Simple voice commands may be used to initiate phone calls, select radio stations or play music from a compatible smartphone, MP3 player or music-loaded flash drive. Voice recognition capabilities vary between car make and model. Some of the most recent car models offer natural-language speech recognition in place of a fixed set of commands, allowing the driver to use full sentences and common phrases. With such systems there is, therefore, no need for the user to memorize a set of fixed command words.
In the health care sector, speech recognition can be implemented in front-end or back-end of the medical documentation process. Front-end speech recognition is where the provider dictates into a speech-recognition engine, the recognized words are displayed as they are spoken, and the dictator is responsible for editing and signing off on the document. Back-end or deferred speech recognition is where the provider dictates into a digital dictation system, the voice is routed through a speech-recognition machine and the recognized draft document is routed along with the original voice file to the editor, where the draft is edited and report finalized. Deferred speech recognition is widely used in the industry currently.
High-performance fighter aircraft
Substantial efforts have been devoted in the last decade to the test and evaluation of speech recognition in fighter aircraft. Of particular note have been the US program in speech recognition for the Advanced Fighter Technology Integration (AFTI)/F-16 aircraft (F-16 VISTA), the program in France for Mirage aircraft, and other programs in the UK dealing with a variety of aircraft platforms. In these programs, speech recognizers have been operated successfully in fighter aircraft, with applications including: setting radio frequencies, commanding an autopilot system, setting steer-point coordinates and weapons release parameters, and controlling flight display.
Usage in education and daily life
For language learning, speech recognition can be useful for learning a second language. It can teach proper pronunciation, in addition to helping a person develop fluency with their speaking skills.
Students who are blind (see Blindness and education) or have very low vision can benefit from using the technology to convey words and then hear the computer recite them, as well as use a computer by commanding with their voice, instead of having to look at the screen and keyboard.
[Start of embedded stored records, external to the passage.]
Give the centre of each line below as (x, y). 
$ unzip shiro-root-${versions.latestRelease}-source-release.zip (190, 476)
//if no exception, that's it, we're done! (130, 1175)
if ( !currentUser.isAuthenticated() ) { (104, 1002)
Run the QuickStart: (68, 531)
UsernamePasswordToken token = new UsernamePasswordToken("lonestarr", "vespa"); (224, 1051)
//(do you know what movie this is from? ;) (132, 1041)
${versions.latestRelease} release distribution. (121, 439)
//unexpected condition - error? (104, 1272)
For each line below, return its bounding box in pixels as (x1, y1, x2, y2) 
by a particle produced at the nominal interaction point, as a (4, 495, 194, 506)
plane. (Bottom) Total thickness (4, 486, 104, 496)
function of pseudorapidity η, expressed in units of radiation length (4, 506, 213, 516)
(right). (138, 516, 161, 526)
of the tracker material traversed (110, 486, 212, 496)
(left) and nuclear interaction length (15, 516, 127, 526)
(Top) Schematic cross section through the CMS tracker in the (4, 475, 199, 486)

Students who are physically disabled or suffer from Repetitive strain injury/other injuries to the upper extremities can be relieved from having to worry about handwriting, typing, or working with scribe on school assignments by using speech-to-text programs. They can also utilize speech recognition technology to freely enjoy searching the Internet or using a computer at home without having to physically operate a mouse and keyboard.
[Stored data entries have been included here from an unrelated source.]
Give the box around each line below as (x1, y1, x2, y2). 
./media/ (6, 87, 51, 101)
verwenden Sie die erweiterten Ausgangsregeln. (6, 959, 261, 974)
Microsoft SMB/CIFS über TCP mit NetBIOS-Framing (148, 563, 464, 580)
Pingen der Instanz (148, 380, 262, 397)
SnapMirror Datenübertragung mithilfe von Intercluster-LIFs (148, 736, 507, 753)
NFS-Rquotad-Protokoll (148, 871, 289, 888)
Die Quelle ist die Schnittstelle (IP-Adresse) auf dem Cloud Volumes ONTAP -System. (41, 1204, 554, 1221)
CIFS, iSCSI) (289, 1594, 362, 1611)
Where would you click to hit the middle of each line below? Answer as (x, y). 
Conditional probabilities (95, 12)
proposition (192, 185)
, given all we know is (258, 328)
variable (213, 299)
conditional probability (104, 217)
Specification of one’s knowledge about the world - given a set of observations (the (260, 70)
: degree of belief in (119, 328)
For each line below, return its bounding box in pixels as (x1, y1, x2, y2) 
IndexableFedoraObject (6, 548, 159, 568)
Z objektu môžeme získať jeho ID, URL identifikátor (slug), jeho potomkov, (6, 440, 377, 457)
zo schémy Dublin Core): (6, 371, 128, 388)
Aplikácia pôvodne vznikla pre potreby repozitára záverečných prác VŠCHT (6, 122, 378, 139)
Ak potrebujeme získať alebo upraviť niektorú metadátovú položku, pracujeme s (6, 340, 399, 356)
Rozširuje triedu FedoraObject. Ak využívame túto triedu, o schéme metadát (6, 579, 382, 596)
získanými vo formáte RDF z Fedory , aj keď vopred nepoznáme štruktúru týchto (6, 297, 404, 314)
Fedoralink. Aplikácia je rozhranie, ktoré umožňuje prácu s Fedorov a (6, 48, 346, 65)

Speech recognition can allow students with learning disabilities to become better writers. By saying the words aloud, they can increase the fluidity of their writing, and be alleviated of concerns regarding spelling, punctuation, and other mechanics of writing.
The world of telecommunications is rapidly changing and evolving. The world of speech recognition is rapidly changing and evolving. Early applications of the technology have achieved varying degrees of success. The promise for the future is significantly higher performance for almost every speech recognition technology area, with more robustness to speakers, background noises etc. This will ultimately lead to reliable, robust voice interfaces to every telecommunications service that is offered, thereby making them universally available.